In 2018, Christy Meng was looking to improve her public speaking skill and decided to join Toastmasters. Christy’s life before joining Toastmasters was quieted and muted through joining Toastmasters Christy was able to learn how to speak up and let her voice be heard.  Belonging to Toastmasters helped Christy build her confidence of speaking up publicly.

Christy belongs to two clubs which are Toast of the Town and Advanced Articulators of Andover. Currently, these clubs are meeting virtually. Christy is working on three different Pathways: Dynamic Leadership, Persuasive Influence and Visionary Communications. Throughout Christy’s Toastmasters journey she has taken the club coach role. As a club coach Christy was able to help a declining club thrive again. One of Christy’s accomplishments is coming in 3rd place in the District’s International Speech Contest in 2020. Christy also earned District 31’s Triple Crown Award twice.

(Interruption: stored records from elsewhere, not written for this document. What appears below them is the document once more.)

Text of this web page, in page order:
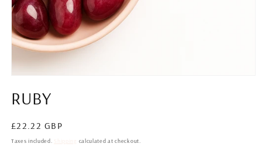
1
in
RUBY
Regular
price
£22.22 GBP
Taxes included. calculated at checkout.
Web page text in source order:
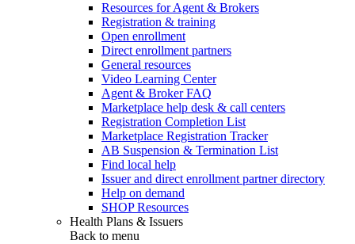
Resources for Agent & Brokers
Registration & training
Open enrollment
Direct enrollment partners
General resources
Video Learning Center
Agent & Broker FAQ
Marketplace help desk & call centers
Registration Completion List
Marketplace Registration Tracker
AB Suspension & Termination List
Find local help
Issuer and direct enrollment partner directory
Help on demand
SHOP Resources
Health Plans & Issuers
Back to menu
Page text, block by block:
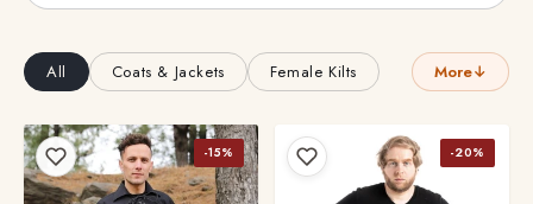
All Coats & Jackets Female Kilts More↓
-15% -20%
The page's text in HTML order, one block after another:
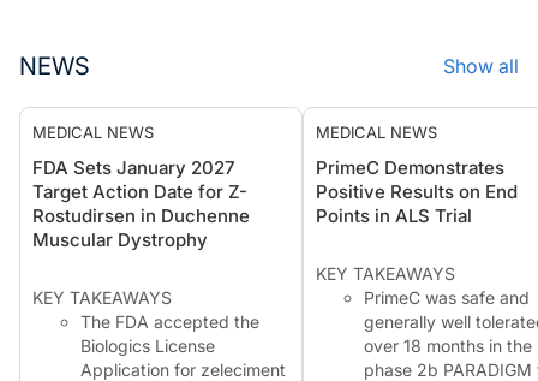
NEWS Show all
MEDICAL NEWS
FDA Sets January 2027
Target Action Date for Z-
Rostudirsen in Duchenne
Muscular Dystrophy
KEY TAKEAWAYS
The FDA accepted the
Biologics License
Application for zeleciment
MEDICAL NEWS
PrimeC Demonstrates
Positive Results on End
Points in ALS Trial
KEY TAKEAWAYS
PrimeC was safe and
generally well
over 18 months in the
phase 2b PARADIGM
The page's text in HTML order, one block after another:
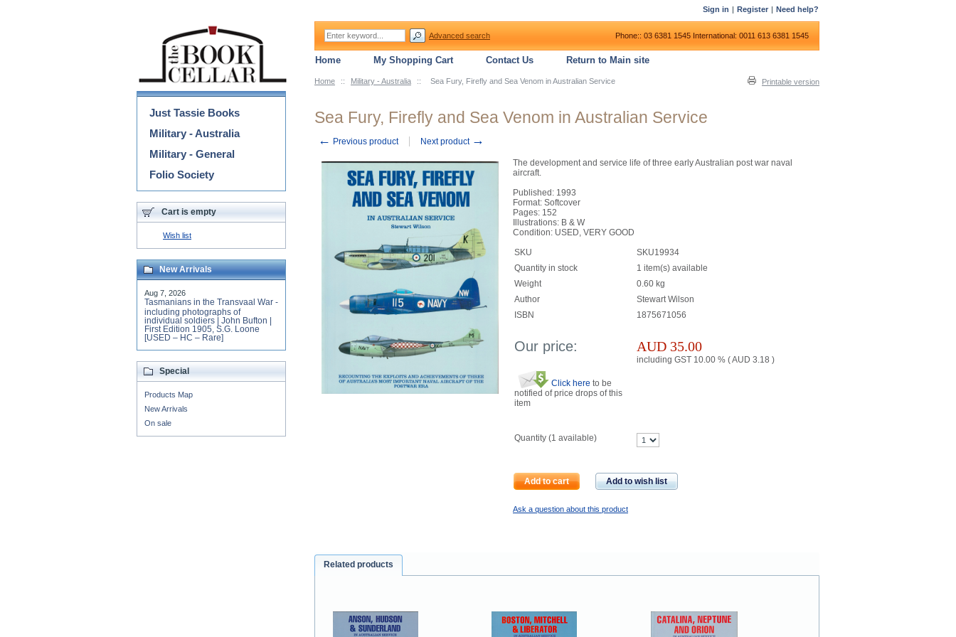
Home :: Military - Australia :: Sea Fury, Firefly and Sea Venom in Australian Service Printable version
Sea Fury, Firefly and Sea Venom in Australian Service
← Previous product Next product →
The development and service life of three early Australian post war naval
aircraft.
Published: 1993
Format: Softcover
Pages: 152
Illustrations: B & W
Condition: USED, VERY GOOD
SKU
SKU19934
Quantity in stock
1 item(s) available
Weight
0.60 kg
Author
Stewart Wilson
ISBN
1875671056
Our price: AUD 35.00
including GST 10.00 % (AUD 3.18 )
Click here to be
notified of price drops of this
item
Quantity (1 available)
Add to cart Add to wish list
Ask a question about this product
Related products
Categories
Just Tassie Books
Military - Australia
Military - General
Folio Society
Cart is empty
Wish list
New Arrivals
Aug 7, 2026
Tasmanians in the Transvaal War -
including photographs of
individual soldiers | John Bufton |
First Edition 1905, S.G. Loone
[USED – HC – Rare]
Special
Products Map
New Arrivals
On sale
Sign in | Register | Need help?
Advanced search Phone:: 03 6381 1545 International: 0011 613 6381 1545
Home My Shopping Cart Contact Us Return to Main site

The recently spiked Asian Hate Crime awakened Christy that speaking up and unmuting the so-called Model Minority is much needed and often language is the biggest obstacle. As a bonus, while gathering interest, Christy realized there are people who want to sharpen their mandarin skills on the other hand. Christy hopes this club can benefit people with Toastmaster principles in general while improving their bilingual skills. Christy hosted the English-Mandarin Bilingual club demo meeting on February 15th that had a great attendance. They also received overwhelming positive feedback through a post-demo survey. The mission of this new virtual English-Mandarin Bilingual club is to help both English speakers improve Mandarin and Mandarin speakers improve English to communicate effectively in both languages. Do you speak or are you learning Mandarin? Help charter the first bilingual club of District 31! If you speak both languages or know people who do, share your interest, and help us spread the word by sharing the email: mandarin@district31.org.

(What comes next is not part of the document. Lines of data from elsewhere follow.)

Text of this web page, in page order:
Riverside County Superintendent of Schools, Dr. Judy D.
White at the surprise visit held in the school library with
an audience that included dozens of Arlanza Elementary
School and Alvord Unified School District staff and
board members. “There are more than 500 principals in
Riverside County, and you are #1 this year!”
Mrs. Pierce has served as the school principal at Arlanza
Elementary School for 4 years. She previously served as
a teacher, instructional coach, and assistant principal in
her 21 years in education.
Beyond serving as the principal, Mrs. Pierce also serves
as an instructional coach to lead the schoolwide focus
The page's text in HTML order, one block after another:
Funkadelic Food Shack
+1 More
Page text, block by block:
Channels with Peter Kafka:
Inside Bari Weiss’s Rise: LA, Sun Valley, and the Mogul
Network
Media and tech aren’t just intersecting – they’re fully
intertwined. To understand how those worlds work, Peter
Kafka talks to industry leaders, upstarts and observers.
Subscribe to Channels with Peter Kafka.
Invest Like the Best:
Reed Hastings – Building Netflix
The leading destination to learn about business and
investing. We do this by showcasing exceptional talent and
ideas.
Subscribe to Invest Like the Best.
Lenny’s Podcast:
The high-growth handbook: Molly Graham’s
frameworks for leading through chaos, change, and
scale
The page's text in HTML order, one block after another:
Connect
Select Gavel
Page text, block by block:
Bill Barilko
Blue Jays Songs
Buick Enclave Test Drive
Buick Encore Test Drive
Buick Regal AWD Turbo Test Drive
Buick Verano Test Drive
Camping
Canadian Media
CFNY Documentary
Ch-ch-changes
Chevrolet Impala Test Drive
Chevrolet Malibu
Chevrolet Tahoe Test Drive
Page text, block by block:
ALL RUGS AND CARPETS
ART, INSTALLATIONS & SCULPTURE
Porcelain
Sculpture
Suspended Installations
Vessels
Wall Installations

Dr. Sherri Raftery, DTM, PDG

Dr. Sherri Raftery, DTM joined Toastmasters in 2005 after seeing an ad on TV. “I was watching my local cable station – and saw an ad ‘Would you like to conquer your fear of Public Speaking’… I called Marlene Westerman, Vice President of Membership, originally thinking this would help my performance skills surprisingly my leadership skills emerged.”

Since joining Sherri has held every club officer role, she’s currently the VP of Education for Metrowest Toastmasters Club.  She also enjoys presenting at Club Officer Trainings, perhaps we’ll be able to have Sherri present at a future TLI.

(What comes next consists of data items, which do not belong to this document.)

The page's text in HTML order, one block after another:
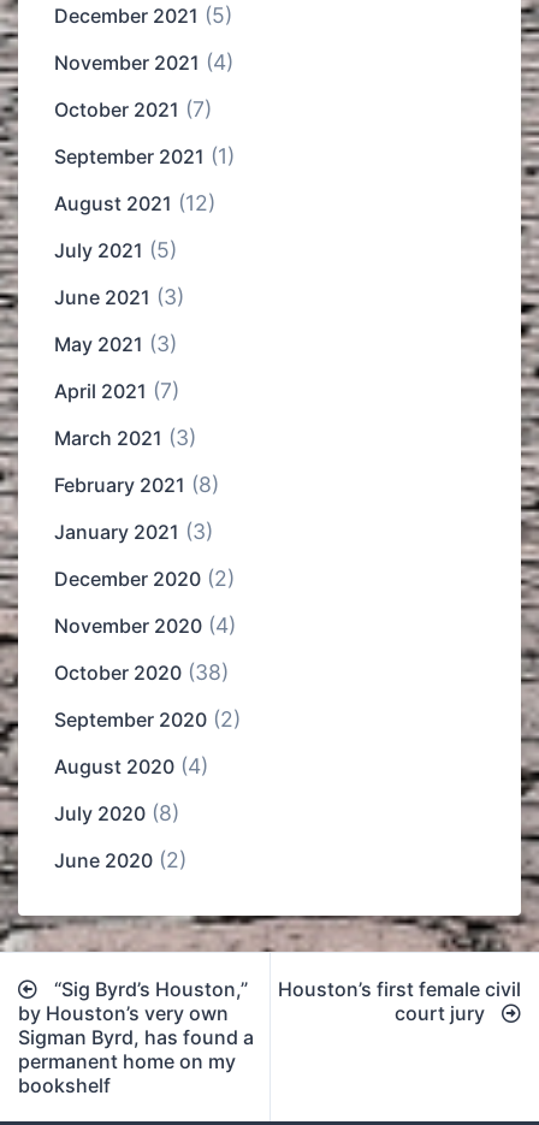
December 2021 (5)
November 2021 (4)
October 2021 (7)
September 2021 (1)
August 2021 (12)
July 2021 (5)
June 2021 (3)
May 2021 (3)
April 2021 (7)
March 2021 (3)
February 2021 (8)
January 2021 (3)
December 2020 (2)
November 2020 (4)
October 2020 (38)
September 2020 (2)
August 2020 (4)
July 2020 (8)
June 2020 (2)
Post
navigation
“Sig Byrd’s Houston,”
by Houston’s very own
Sigman Byrd, has found a
permanent home on my
bookshelf
Houston’s first female civil
court jury
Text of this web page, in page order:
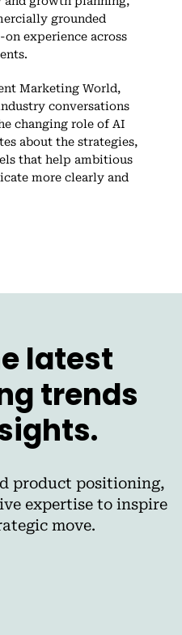
grounded
experience across
Marketing World,
conversations
changing role of AI
about the strategies,
that help ambitious
more clearly and
latest
trends
product positioning,
expertise to inspire
move.
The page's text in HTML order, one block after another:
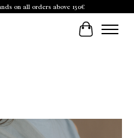
on all orders above 150€
Cart
Items
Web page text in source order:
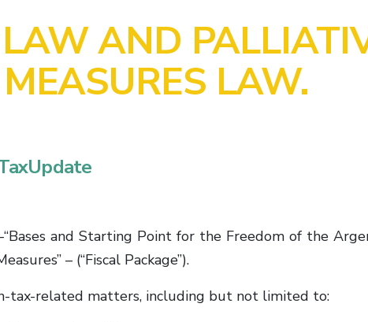
AND
LAW.
and Starting Point for the Freedom of the
– (“Fiscal Package”).
tax-related matters, including but not limited to:
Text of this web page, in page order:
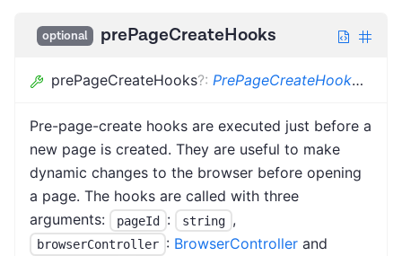
optional prePageCreateHooks
prePageCreateHooks?: PrePageCreateHook<BC
Pre-page-create hooks are executed just before a
new page is created. They are useful to make
dynamic changes to the browser before opening
a page. The hooks are called with three
arguments:
pageId : string ,
browserController : BrowserControllerand
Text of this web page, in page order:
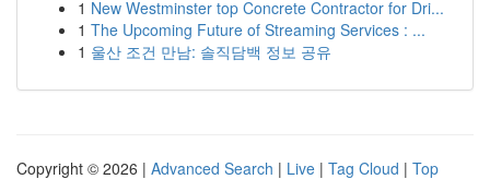
1 New Westminster top Concrete Contractor for Dri...
1 The Upcoming Future of Streaming Services : ...
1 울산 조건 만남: 솔직담백 정보 공유
Copyright © 2026 | Advanced Search | Live | Tag Cloud | Top
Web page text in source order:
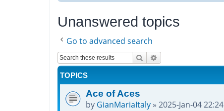
Unanswered topics
Go to advanced search
Search
TOPICS
Ace of Aces
by GianMariaItaly » 2025-Jan-04 22:24
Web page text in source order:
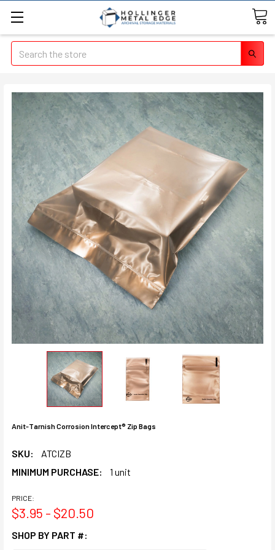
Search
Anit-Tarnish Corrosion Intercept® Zip Bags
SKU:
ATCIZB
MINIMUM PURCHASE:
1 unit
PRICE:
$3.95 - $20.50
SHOP BY PART #:
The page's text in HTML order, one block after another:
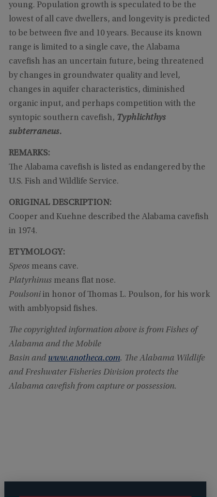
young. Population growth is speculated to be the
lowest of all cave dwellers, and longevity is predicted
to be between five and 10 years. Because its known
range is limited to a single cave, the Alabama
cavefish has an uncertain future, being threatened
by changes in groundwater quality and level,
changes in aquifer characteristics, diminished
organic input, and perhaps competition with the
syntopic southern cavefish, Typhlichthys
subterraneus.
REMARKS:
The Alabama cavefish is listed as endangered by the
U.S. Fish and Wildlife Service.
ORIGINAL DESCRIPTION:
Cooper and Kuehne described the Alabama cavefish
in 1974.
ETYMOLOGY:
Speos means cave.
Platyrhinusmeans flat nose.
Poulsoniin honor of Thomas L. Poulson, for his work
with amblyopsid fishes.
The copyrighted information above is from Fishes of
Alabama and the Mobile
Basin and www.anotheca.com. The Alabama Wildlife
and Freshwater Fisheries Division protects the
Alabama cavefish from capture or possession.
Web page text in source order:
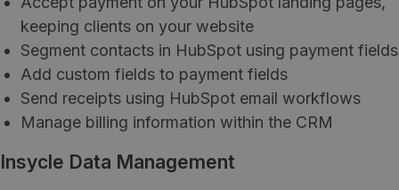
keeping clients on your website
Segment contacts in HubSpot using payment fields
Add custom fields to payment fields
Send receipts using HubSpot email workflows
Manage billing information within the CRM
Insycle Data Management
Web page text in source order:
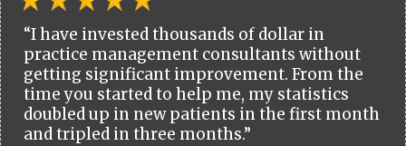
“I have invested thousands of dollar in
practice management consultants without
getting significant improvement. From the
time you started to help me, my statistics
doubled up in new patients in the first month
and tripled in three months.”
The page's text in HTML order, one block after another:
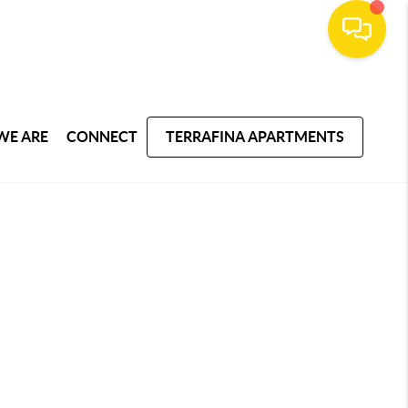
ARE CONNECT TERRAFINA APARTMENTS
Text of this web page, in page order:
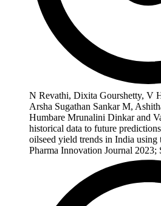
N Revathi, Dixita Gourshetty, V
Arsha Sugathan Sankar M,
Humbare Mrunalini Dinkar and
historical data to future
oilseed yield trends in India using
Pharma Innovation Journal 2023;
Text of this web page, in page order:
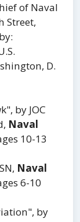
of Naval
Street,
D.
by JOC
Naval
10-13
Naval
6-10
by
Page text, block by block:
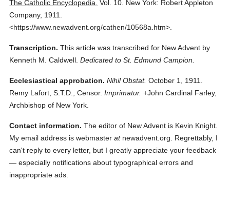
The Catholic Encyclopedia. Vol. 10. New York: Robert Appleton
Company, 1911.
<https://www.newadvent.org/cathen/10568a.htm>.
Transcription. This article was transcribed for New Advent by
Kenneth M. Caldwell. Dedicated to St. Edmund Campion.
Ecclesiastical approbation. Nihil Obstat. October 1, 1911.
Remy Lafort, S.T.D., Censor. Imprimatur. +John Cardinal Farley,
Archbishop of New York.
Contact information. The editor of New Advent is Kevin Knight.
My email address is webmasteratnewadvent.org. Regrettably, I
can't reply to every letter, but I greatly appreciate your feedback
— especially notifications about typographical errors and
inappropriate ads.

Sherri has earned 4 DTMS, 2007 Area Governor of the Year, 2007-2008 Excellence in Marketing, 2008-2009 Excellence in Education & Training, 2009-2010 Distinguished District Governor with the theme “Take Center Stage”, 2009-2010 Excellence in Leadership and in 2016 Toastmaster of the Year.

Fun Fact: “When I served as the 2008-2009 Lt Gov of Ed & Training, I started the TRIPLE CROWN Award for D31 and am pleased to see it continues now as a Pathways Award.”

According to Sherri, her “life has improved since joining Toastmasters. I am a professor, teach public speaking and communication courses at North Shore Community College and Fisher Colleges.” Most recently Sherri completed her doctorate in Education Leadership in Higher Education Ed.D.

“I wanted to thank fellow Toastmasters for allowing me to come to your clubs and practice my dissertation defense “Foster Youth Mentorship Programs in Higher Education” – I appreciated the feedback and support from members. I was also honored to have TMs attend my Dissertation Defense on Monday November 29, 2021, on ZOOM. My hope is to increase foster youth’s access, retention, graduation rates in college, instead of them becoming incarcerated.”

Sherri is a resident of East Boston, lives near the Tall Ship (with an oyster bar) which features three custom mahogany bars, built around the grand mast surrounded by the city skyline and Boston harbor.

It’s clear that Sherri has accomplished a lot and has so much to offer our current and future Toasties. Thank you, Sherri, for all you’ve done in support of District 31 and for starting the Triple Crown Award (now the Pathfinder Award).